There is another point of view in which the inequality and injustice of the present system, in the new States, is very striking. In order to produce a final decision, both the judges of a circuit court must concur. If they be divided in opinion, the point of difference is certified to the Supreme Court, for their decision; and this, whether the amount in controversy be great or small. The same rule applies to criminal cases. In such a court, no man can be deprived of life, of liberty, or of property, by a criminal prosecution, without the clear opinion of the two judges that his conviction is sanctioned by the laws of the land. If the question be doubtful or important, or if it be one of the first impression, the judges, even when they do not really differ, often agree to divide, pro forma, so that the point may be solemnly argued and decided in the Supreme Court. Thus, the citizen of every State in which a circuit court exists, has a shield of protection cast over him, of which he cannot be deprived, without the deliberate opinion of two judges; whilst the district judge of the six new Western States must alone finally decide every criminal question, and every civil controversy in which the amount in dispute does not exceed two thousand dollars.

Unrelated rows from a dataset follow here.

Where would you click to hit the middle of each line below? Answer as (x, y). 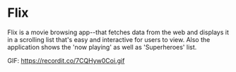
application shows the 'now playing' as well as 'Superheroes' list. (102, 47)
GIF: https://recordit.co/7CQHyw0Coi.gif (66, 60)
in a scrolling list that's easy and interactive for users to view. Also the (109, 39)
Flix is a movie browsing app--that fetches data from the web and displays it (118, 32)

In the eastern district of Louisiana, the causes of admiralty and maritime jurisdiction decided by the district court must be numerous and important. If a circuit court were established for that State, a party who considered himself aggrieved might appeal to it from the district court in every case in which the amount in controversy exceeded fifty dollars. At present there is no appeal, unless the value of the controversy exceeds two thousand dollars; and then it must be made directly to the Supreme Court, a tribunal so far remote from the city of New Orleans, as to deter suitors from availing themselves of this privilege.
I shall not further exhaust the patience of the committee on this branch of the subject. I flatter myself that I have demonstrated the necessity for such an alteration of the existing laws as will confer upon the people of Ohio, Kentucky, and Tennessee, and of the six new Western States, the same benefits from the judiciary, as those which the people of the other States now enjoy.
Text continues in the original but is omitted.